*Description of the task*
Return, from the data below, each line that contains the word "care".

*Material for the task*

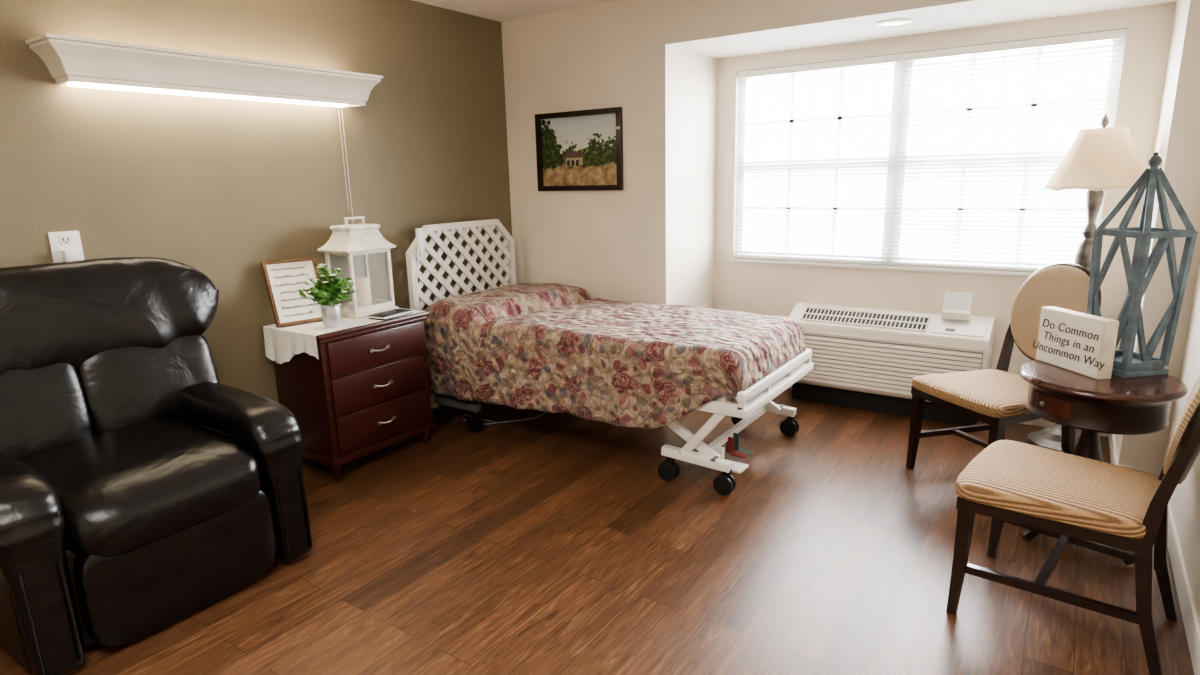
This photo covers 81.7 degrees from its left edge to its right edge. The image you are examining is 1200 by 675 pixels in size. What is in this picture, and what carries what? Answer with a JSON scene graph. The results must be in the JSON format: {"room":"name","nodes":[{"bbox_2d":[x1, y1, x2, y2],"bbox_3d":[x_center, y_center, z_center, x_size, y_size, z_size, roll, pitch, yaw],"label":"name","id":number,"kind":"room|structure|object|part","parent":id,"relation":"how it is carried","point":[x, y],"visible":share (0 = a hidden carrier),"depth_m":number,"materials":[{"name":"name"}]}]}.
{"room":"care facility","nodes":[
{"label":"care facility","id":0,"kind":"room"},
{"bbox_2d":[0,0,511,402],"bbox_3d":[-2.206,-0.367,2.727,0.120,2.440,5.674,7,16,34],"label":"wall","id":1,"kind":"structure","parent":0,"point":[221,188],"depth_m":3.35,"materials":[{"name":"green paint"}]},
{"bbox_2d":[48,231,83,262],"bbox_3d":[-2.105,-0.358,2.722,0.056,0.116,0.102,7,16,34],"label":"wall outlet","id":2,"kind":"object","parent":1,"relation":"attached to","point":[66,246],"visible":0.76,"depth_m":2.71,"materials":[{"name":"white paint"}]},
{"bbox_2d":[59,235,71,244],"bbox_3d":[-2.111,-0.384,2.741,0.006,0.036,0.040,7,16,34],"label":"socket","id":3,"kind":"object","parent":2,"relation":"attached to","point":[63,239],"depth_m":2.74,"materials":[{"name":"paint"}]},
{"bbox_2d":[25,33,382,257],"bbox_3d":[-1.628,-0.778,3.221,0.200,0.950,1.475,7,16,34],"label":"wall light","id":4,"kind":"object","parent":1,"relation":"attached to","point":[73,61],"depth_m":2.93,"materials":[{"name":"beige paint"}]},
{"bbox_2d":[67,82,347,106],"bbox_3d":[-1.680,-1.105,3.133,0.071,0.045,1.221,7,16,34],"label":"diffuser","id":5,"kind":"object","parent":4,"relation":"attached to","point":[72,84],"depth_m":3.03,"materials":[{"name":"beige plastic"}]},
{"bbox_3d":[-1.367,-0.832,3.759,0.004,0.800,0.024,7,16,34],"label":"pull cord","id":6,"kind":"part","parent":4,"relation":"part of","materials":[{"name":"white fabric"}]},
{"bbox_2d":[430,393,451,408],"bbox_3d":[-2.127,0.780,2.949,0.012,0.100,5.422,7,16,34],"label":"baseboard","id":7,"kind":"structure","parent":1,"relation":"attached to","point":[432,396],"depth_m":4.45,"materials":[{"name":"paint"}]},
{"bbox_2d":[413,0,613,21],"bbox_3d":[-0.646,-1.397,1.375,3.971,0.100,5.674,7,16,34],"label":"ceiling","id":8,"kind":"structure","parent":0,"point":[496,10],"depth_m":4.19,"materials":[{"name":"paint"}]},
{"bbox_2d":[0,388,1193,674],"bbox_3d":[-0.391,1.008,2.226,3.971,0.100,6.368,7,16,34],"label":"floor","id":9,"kind":"structure","parent":0,"point":[551,543],"depth_m":2.56,"materials":[{"name":"brown wood"}]},
{"bbox_2d":[0,257,312,674],"bbox_3d":[-1.747,0.328,2.504,0.973,1.164,1.139,7,16,34],"label":"recliner","id":10,"kind":"object","parent":9,"relation":"on","point":[141,491],"visible":1,"depth_m":2.42,"materials":[{"name":"black leather"}]},
{"bbox_3d":[-1.946,0.655,2.222,0.869,0.603,0.188,7,16,34],"label":"arm","id":11,"kind":"part","parent":10,"relation":"part of","materials":[{"name":"black leather"}]},
{"bbox_2d":[0,363,92,459],"bbox_3d":[-2.088,0.281,2.416,0.210,0.395,0.490,7,16,34],"label":"cushion","id":12,"kind":"object","parent":10,"relation":"on","point":[44,406],"depth_m":2.45,"materials":[{"name":"black leather"}]},
{"bbox_2d":[0,257,218,374],"bbox_3d":[-2.011,-0.064,2.592,0.245,0.427,1.138,7,16,34],"label":"cushion","id":13,"kind":"object","parent":10,"relation":"on","point":[116,315],"depth_m":2.63,"materials":[{"name":"black leather"}]},
{"bbox_2d":[17,418,260,556],"bbox_3d":[-1.684,0.489,2.477,0.803,0.220,0.610,7,16,34],"label":"seat cushion","id":14,"kind":"object","parent":10,"relation":"on","point":[135,487],"depth_m":2.31,"materials":[{"name":"black leather"}]},
{"bbox_2d":[77,334,219,432],"bbox_3d":[-1.818,0.186,2.801,0.210,0.395,0.490,7,16,34],"label":"cushion","id":15,"kind":"object","parent":10,"relation":"on","point":[126,381],"depth_m":2.70,"materials":[{"name":"black leather"}]},
{"bbox_3d":[-1.512,0.502,2.840,0.869,0.603,0.188,7,16,34],"label":"arm","id":16,"kind":"part","parent":10,"relation":"part of","materials":[{"name":"black leather"}]},
{"bbox_2d":[266,311,434,480],"bbox_3d":[-1.278,0.265,3.664,0.470,0.742,0.674,7,16,34],"label":"nightstand","id":17,"kind":"object","parent":9,"relation":"on","point":[367,391],"visible":0.92,"depth_m":3.46,"materials":[{"name":"brown wood"}]},
{"bbox_2d":[263,308,424,363],"bbox_3d":[-1.301,-0.010,3.589,0.436,0.177,0.684,7,16,34],"label":"lace cloth","id":18,"kind":"object","parent":17,"relation":"on","point":[303,333],"visible":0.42,"depth_m":3.36,"materials":[{"name":"white fabric"}]},
{"bbox_2d":[261,257,322,326],"bbox_3d":[-1.515,-0.230,3.459,0.256,0.314,0.127,-13,18,-42],"label":"framed sign","id":19,"kind":"object","parent":18,"relation":"on","point":[284,279],"visible":0.94,"depth_m":3.44,"materials":[{"name":"white paper"}]},
{"bbox_2d":[299,264,356,327],"bbox_3d":[-1.301,-0.205,3.349,0.261,0.306,0.277,7,16,34],"label":"potted plant","id":20,"kind":"object","parent":18,"relation":"on","point":[326,295],"visible":1,"depth_m":3.33,"materials":[{"name":"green plant"}]},
{"bbox_3d":[-1.310,-0.233,3.342,0.216,0.207,0.231,7,16,34],"label":"stem","id":21,"kind":"part","parent":20,"relation":"part of","materials":[{"name":"green plant"}]},
{"bbox_3d":[-1.305,-0.110,3.371,0.098,0.112,0.098,7,16,34],"label":"pot","id":22,"kind":"part","parent":20,"relation":"part of","materials":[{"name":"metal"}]},
{"bbox_2d":[317,216,397,317],"bbox_3d":[-1.276,-0.383,3.676,0.252,0.506,0.307,7,16,34],"label":"candle lantern","id":23,"kind":"object","parent":18,"relation":"on","point":[350,240],"visible":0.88,"depth_m":3.61,"materials":[{"name":"white metal"}]},
{"bbox_3d":[-1.282,-0.608,3.624,0.012,0.044,0.124,7,16,34],"label":"handle","id":24,"kind":"part","parent":23,"relation":"part of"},
{"bbox_3d":[-1.275,-0.316,3.692,0.208,0.305,0.252,7,16,34],"label":"lantern frame","id":25,"kind":"part","parent":23,"relation":"part of","materials":[{"name":"white wood"}]},
{"bbox_2d":[355,276,371,306],"bbox_3d":[-1.273,-0.246,3.708,0.090,0.157,0.090,7,16,34],"label":"candle","id":26,"kind":"object","parent":23,"relation":"on","point":[362,283],"depth_m":3.67,"materials":[{"name":"wax"}]},
{"bbox_2d":[368,308,411,319],"bbox_3d":[-1.088,-0.121,3.602,0.110,0.019,0.200,6,15,28],"label":"notebook","id":27,"kind":"object","parent":18,"relation":"on","point":[393,313],"visible":1,"depth_m":3.57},
{"bbox_3d":[-1.121,0.054,3.501,0.024,0.170,0.570,7,16,34],"label":"drawer","id":28,"kind":"part","parent":17,"relation":"part of","materials":[{"name":"brown wood"}]},
{"bbox_3d":[-1.117,0.234,3.543,0.024,0.180,0.570,7,16,34],"label":"drawer","id":29,"kind":"part","parent":17,"relation":"part of","materials":[{"name":"brown wood"}]},
{"bbox_3d":[-1.104,0.057,3.490,0.032,0.025,0.122,7,16,34],"label":"handle","id":30,"kind":"part","parent":17,"relation":"part of","materials":[{"name":"silver metal"}]},
{"bbox_3d":[-1.112,0.424,3.587,0.024,0.190,0.570,7,16,34],"label":"drawer","id":31,"kind":"part","parent":17,"relation":"part of","materials":[{"name":"brown wood"}]},
{"bbox_3d":[-1.099,0.237,3.531,0.032,0.025,0.122,7,16,34],"label":"handle","id":32,"kind":"part","parent":17,"relation":"part of","materials":[{"name":"silver metal"}]},
{"bbox_3d":[-1.095,0.427,3.575,0.032,0.025,0.122,7,16,34],"label":"handle","id":33,"kind":"part","parent":17,"relation":"part of","materials":[{"name":"silver metal"}]},
{"bbox_2d":[406,219,812,494],"bbox_3d":[0.000,-0.041,3.903,2.130,1.170,0.954,7,16,34],"label":"bed","id":34,"kind":"object","parent":9,"relation":"on","point":[750,404],"visible":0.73,"depth_m":4.01,"materials":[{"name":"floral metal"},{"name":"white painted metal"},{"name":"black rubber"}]},
{"bbox_3d":[-0.856,-0.400,4.436,0.040,0.670,0.910,7,16,34],"label":"headboard","id":35,"kind":"part","parent":34,"relation":"part of","materials":[{"name":"white paint"}]},
{"bbox_3d":[-0.481,0.412,4.126,0.769,0.198,0.178,2,14,16],"label":"power cord","id":36,"kind":"part","parent":34,"relation":"part of","materials":[{"name":"black rubber"}]},
{"bbox_2d":[422,283,805,428],"bbox_3d":[0.010,0.063,3.908,2.037,0.556,1.014,7,16,34],"label":"quilt","id":37,"kind":"object","parent":34,"relation":"on","point":[546,347],"visible":0.97,"depth_m":3.54,"materials":[{"name":"multicoloured fabric"}]},
{"bbox_3d":[0.030,0.116,3.942,2.050,0.075,0.910,7,16,34],"label":"bed frame","id":38,"kind":"part","parent":34,"relation":"part of","materials":[{"name":"white paint"}]},
{"bbox_3d":[0.863,0.206,3.379,0.070,0.115,0.920,7,16,34],"label":"foot rail","id":39,"kind":"part","parent":34,"relation":"part of","materials":[{"name":"white metal"}]},
{"bbox_2d":[789,302,995,425],"bbox_3d":[1.705,0.145,4.185,1.115,0.600,0.279,7,16,34],"label":"air conditioner","id":40,"kind":"object","parent":9,"relation":"on","point":[866,358],"visible":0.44,"depth_m":4.08,"materials":[{"name":"plastic"}]},
{"bbox_2d":[800,306,929,331],"bbox_3d":[1.574,-0.114,4.156,0.720,0.069,0.122,7,16,34],"label":"grille","id":41,"kind":"object","parent":40,"relation":"attached to","point":[818,316],"depth_m":4.14,"materials":[{"name":"plastic"}]},
{"bbox_2d":[940,291,972,320],"bbox_3d":[2.010,-0.180,3.903,0.150,0.146,0.080,7,16,34],"label":"card holder","id":42,"kind":"object","parent":40,"relation":"on","point":[957,305],"visible":1,"depth_m":3.90,"materials":[{"name":"white plastic"}]},
{"bbox_3d":[2.003,-0.056,3.869,0.260,0.065,0.118,7,16,34],"label":"control door","id":43,"kind":"part","parent":40,"relation":"part of","materials":[{"name":"white paint"}]},
{"bbox_2d":[906,263,1101,468],"bbox_3d":[1.846,0.178,3.158,0.648,1.000,0.522,-5,14,-17],"label":"chair","id":44,"kind":"object","parent":9,"relation":"on","point":[997,397],"visible":0.69,"depth_m":3.17,"materials":[{"name":"beige fabric"}]},
{"bbox_3d":[1.526,0.445,3.354,0.047,0.401,0.042,-5,14,-17],"label":"leg","id":45,"kind":"part","parent":44,"relation":"part of","materials":[{"name":"brown wood"}]},
{"bbox_3d":[1.781,0.242,3.151,0.509,0.072,0.522,-5,14,-17],"label":"seat","id":46,"kind":"part","parent":44,"relation":"part of","materials":[{"name":"beige fabric"}]},
{"bbox_3d":[1.792,0.282,3.163,0.470,0.040,0.500,-5,14,-17],"label":"seat frame","id":47,"kind":"part","parent":44,"relation":"part of","materials":[{"name":"brown wood"}]},
{"bbox_3d":[1.663,0.538,2.936,0.047,0.401,0.042,-5,14,-17],"label":"leg","id":48,"kind":"part","parent":44,"relation":"part of","materials":[{"name":"brown wood"}]},
{"bbox_3d":[1.990,0.225,3.414,0.112,0.787,0.046,-5,14,-17],"label":"leg","id":49,"kind":"part","parent":44,"relation":"part of","materials":[{"name":"brown wood"}]},
{"bbox_3d":[2.070,-0.108,3.167,0.075,0.446,0.391,8,9,-20],"label":"backrest","id":50,"kind":"part","parent":44,"relation":"part of","materials":[{"name":"beige fabric"}]},
{"bbox_3d":[2.077,-0.108,3.169,0.060,0.472,0.414,8,9,-20],"label":"backrest frame","id":51,"kind":"part","parent":44,"relation":"part of","materials":[{"name":"beige fabric"}]},
{"bbox_3d":[2.102,0.302,3.070,0.112,0.787,0.046,-5,14,-17],"label":"leg","id":52,"kind":"part","parent":44,"relation":"part of","materials":[{"name":"brown wood"}]},
{"bbox_2d":[946,375,1199,674],"bbox_3d":[1.511,0.419,2.149,0.648,1.000,0.522,11,18,42],"label":"chair","id":53,"kind":"object","parent":9,"relation":"on","point":[1099,506],"visible":1,"depth_m":2.10,"materials":[{"name":"beige fabric"}]},
{"bbox_3d":[1.166,0.711,2.239,0.047,0.401,0.042,11,18,42],"label":"leg","id":54,"kind":"part","parent":53,"relation":"part of","materials":[{"name":"brown wood"}]},
{"bbox_3d":[1.474,0.630,2.557,0.047,0.401,0.042,11,18,42],"label":"leg","id":55,"kind":"part","parent":53,"relation":"part of","materials":[{"name":"brown wood"}]},
{"bbox_3d":[1.470,0.510,2.211,0.470,0.040,0.500,11,18,42],"label":"seat frame","id":56,"kind":"part","parent":53,"relation":"part of","materials":[{"name":"brown wood"}]},
{"bbox_3d":[1.461,0.467,2.209,0.509,0.072,0.522,11,18,42],"label":"seat","id":57,"kind":"part","parent":53,"relation":"part of","materials":[{"name":"beige fabric"}]},
{"bbox_3d":[1.790,0.519,2.164,0.112,0.787,0.046,11,18,42],"label":"leg","id":58,"kind":"part","parent":53,"relation":"part of","materials":[{"name":"brown wood"}]},
{"bbox_3d":[1.537,0.585,1.903,0.112,0.787,0.046,11,18,42],"label":"leg","id":59,"kind":"part","parent":53,"relation":"part of","materials":[{"name":"brown wood"}]},
{"bbox_3d":[1.680,0.189,1.926,0.075,0.446,0.391,26,28,37],"label":"backrest","id":60,"kind":"part","parent":53,"relation":"part of","materials":[{"name":"beige fabric"}]},
{"bbox_3d":[1.685,0.190,1.921,0.060,0.472,0.414,26,28,37],"label":"backrest frame","id":61,"kind":"part","parent":53,"relation":"part of","materials":[{"name":"brown wood"}]},
{"bbox_2d":[1027,114,1144,450],"bbox_3d":[2.384,-0.238,3.429,0.440,1.655,0.440,7,16,34],"label":"floor lamp","id":62,"kind":"object","parent":9,"relation":"on","point":[1098,160],"visible":0.72,"depth_m":3.21,"materials":[{"name":"beige fabric"}]},
{"bbox_3d":[2.369,-0.844,3.289,0.440,0.282,0.440,7,16,34],"label":"lamp shade","id":63,"kind":"part","parent":62,"relation":"part of","materials":[{"name":"fabric"}]},
{"bbox_2d":[1018,360,1187,564],"bbox_3d":[1.871,0.460,2.665,0.516,0.656,0.516,7,16,34],"label":"round side table","id":64,"kind":"object","parent":9,"relation":"on","point":[1118,405],"visible":0.68,"depth_m":2.46,"materials":[{"name":"brown wood"}]},
{"bbox_3d":[1.752,0.700,2.696,0.234,0.180,0.052,-4,13,-10],"label":"leg","id":65,"kind":"part","parent":64,"relation":"part of","materials":[{"name":"brown wood"}]},
{"bbox_3d":[1.659,0.245,2.575,0.021,0.063,0.186,-4,13,-10],"label":"drawer","id":66,"kind":"part","parent":64,"relation":"part of","materials":[{"name":"brown wood"}]},
{"bbox_2d":[1033,306,1118,379],"bbox_3d":[1.816,0.015,2.652,0.060,0.218,0.342,-3,13,-8],"label":"block sign","id":67,"kind":"object","parent":64,"relation":"on","point":[1078,342],"visible":1,"depth_m":2.61,"materials":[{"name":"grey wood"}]},
{"bbox_3d":[1.901,0.719,2.597,0.052,0.180,0.234,-4,13,-10],"label":"leg","id":68,"kind":"part","parent":64,"relation":"part of","materials":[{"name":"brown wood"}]},
{"bbox_2d":[1087,152,1197,377],"bbox_3d":[1.989,-0.269,2.559,0.220,0.806,0.220,-4,13,-10],"label":"decorative lantern","id":69,"kind":"object","parent":64,"relation":"on","point":[1127,363],"visible":0.88,"depth_m":2.52,"materials":[{"name":"grey wood"}]},
{"bbox_3d":[1.992,-0.151,2.586,0.213,0.498,0.214,-4,13,-10],"label":"lantern frame","id":70,"kind":"part","parent":69,"relation":"part of","materials":[{"name":"grey wood"}]},
{"bbox_2d":[675,47,716,308],"bbox_3d":[0.614,-0.729,4.627,0.120,2.156,0.694,7,16,34],"label":"wall","id":71,"kind":"structure","parent":0,"point":[695,74],"depth_m":4.46,"materials":[{"name":"beige paint"}]},
{"bbox_2d":[501,0,1199,470],"bbox_3d":[0.949,-0.712,3.888,3.731,2.440,0.120,7,16,34],"label":"wall","id":72,"kind":"structure","parent":0,"point":[615,245],"depth_m":4.22,"materials":[{"name":"beige paint"}]},
{"bbox_2d":[535,107,623,190],"bbox_3d":[-0.141,-1.192,4.442,0.665,0.493,0.027,7,16,34],"label":"framed picture","id":73,"kind":"object","parent":72,"relation":"attached to","point":[581,150],"visible":1,"depth_m":4.44,"materials":[{"name":"brown wood"}]},
{"bbox_2d":[666,0,1177,58],"bbox_3d":[1.567,-1.683,3.646,2.374,0.101,0.813,7,16,34],"label":"ceiling","id":74,"kind":"structure","parent":0,"point":[974,13],"depth_m":3.58,"materials":[{"name":"paint"}]},
{"bbox_2d":[875,18,913,27],"bbox_3d":[1.496,-1.597,3.529,0.184,0.011,0.184,7,16,34],"label":"recessed light","id":75,"kind":"object","parent":74,"relation":"in","point":[890,23],"visible":1,"depth_m":3.51,"materials":[{"name":"white paint"}]},
{"bbox_2d":[714,2,1176,375],"bbox_3d":[1.789,-0.654,4.178,2.334,2.156,0.120,7,16,34],"label":"wall","id":76,"kind":"structure","parent":0,"point":[757,288],"depth_m":4.00,"materials":[{"name":"beige paint"}]},
{"bbox_2d":[736,54,904,264],"bbox_3d":[1.357,-1.092,4.401,1.005,1.205,0.075,7,16,34],"label":"window","id":77,"kind":"structure","parent":76,"relation":"in","point":[900,65],"depth_m":4.36,"materials":[{"name":"white plastic"}]},
{"bbox_2d":[735,54,900,264],"bbox_3d":[1.315,-1.077,4.341,0.981,1.198,0.044,7,16,34],"label":"window blind","id":78,"kind":"object","parent":77,"relation":"attached to","point":[895,58],"visible":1,"depth_m":4.33,"materials":[{"name":"white paint"}]},
{"bbox_3d":[1.006,-1.105,4.539,0.002,1.145,0.002,7,16,34],"label":"lift cord","id":79,"kind":"part","parent":78,"relation":"part of","materials":[{"name":"white fabric"}]},
{"bbox_3d":[1.310,-1.065,4.335,0.002,1.145,0.002,7,16,34],"label":"lift cord","id":80,"kind":"part","parent":78,"relation":"part of","materials":[{"name":"white fabric"}]},
{"bbox_3d":[1.331,-0.502,4.477,0.981,0.016,0.024,7,16,34],"label":"rail","id":81,"kind":"part","parent":78,"relation":"part of","materials":[{"name":"white paint"}]},
{"bbox_3d":[1.613,-1.025,4.131,0.002,1.145,0.002,7,16,34],"label":"lift cord","id":82,"kind":"part","parent":78,"relation":"part of","materials":[{"name":"white fabric"}]},
{"bbox_2d":[729,258,1033,276],"bbox_3d":[1.757,-0.427,4.207,2.063,0.022,0.080,7,16,34],"label":"sill","id":83,"kind":"structure","parent":76,"relation":"attached to","point":[768,261],"depth_m":4.17,"materials":[{"name":"white paint"}]},
{"bbox_2d":[789,386,1108,436],"bbox_3d":[1.776,0.361,4.356,2.334,0.100,0.012,7,16,34],"label":"baseboard","id":84,"kind":"structure","parent":76,"relation":"attached to","point":[1041,422],"depth_m":3.89,"materials":[{"name":"paint"}]},
{"bbox_2d":[890,29,1126,268],"bbox_3d":[2.192,-0.983,3.841,1.018,1.205,0.075,7,16,34],"label":"window","id":85,"kind":"structure","parent":76,"relation":"in","point":[1119,41],"depth_m":3.83,"materials":[{"name":"white plastic"}]},
{"bbox_2d":[890,29,1123,271],"bbox_3d":[2.151,-0.968,3.781,0.994,1.198,0.044,7,16,34],"label":"window blind","id":86,"kind":"object","parent":85,"relation":"attached to","point":[1112,34],"visible":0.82,"depth_m":3.79,"materials":[{"name":"white paint"}]},
{"bbox_3d":[1.837,-0.996,3.981,0.002,1.145,0.002,7,16,34],"label":"lift cord","id":87,"kind":"part","parent":86,"relation":"part of","materials":[{"name":"white fabric"}]},
{"bbox_3d":[2.167,-0.393,3.917,0.994,0.016,0.024,7,16,34],"label":"rail","id":88,"kind":"part","parent":86,"relation":"part of","materials":[{"name":"white paint"}]},
{"bbox_3d":[2.145,-0.956,3.775,0.002,1.145,0.002,7,16,34],"label":"lift cord","id":89,"kind":"part","parent":86,"relation":"part of","materials":[{"name":"white fabric"}]},
{"bbox_3d":[2.453,-0.916,3.569,0.002,1.145,0.002,7,16,34],"label":"lift cord","id":90,"kind":"part","parent":86,"relation":"part of","materials":[{"name":"white fabric"}]},
{"bbox_2d":[1115,0,1187,454],"bbox_3d":[2.641,-0.464,3.268,0.120,2.156,0.694,7,16,34],"label":"wall","id":91,"kind":"structure","parent":0,"point":[1181,5],"depth_m":3.07,"materials":[{"name":"beige paint"}]},
{"bbox_2d":[1164,257,1199,622],"bbox_3d":[0.974,0.048,0.596,0.120,2.440,5.674,7,16,34],"label":"wall","id":92,"kind":"structure","parent":0,"point":[1185,499],"depth_m":2.54,"materials":[{"name":"beige paint"}]},
{"bbox_2d":[1108,434,1199,674],"bbox_3d":[1.074,1.104,1.213,0.170,0.100,6.116,7,16,34],"label":"baseboard","id":93,"kind":"structure","parent":92,"relation":"attached to","point":[1186,601],"depth_m":2.31,"materials":[{"name":"paint"}]}
]}

*Result*
{"room":"care facility","nodes":[
{"label":"care facility","id":0,"kind":"room"},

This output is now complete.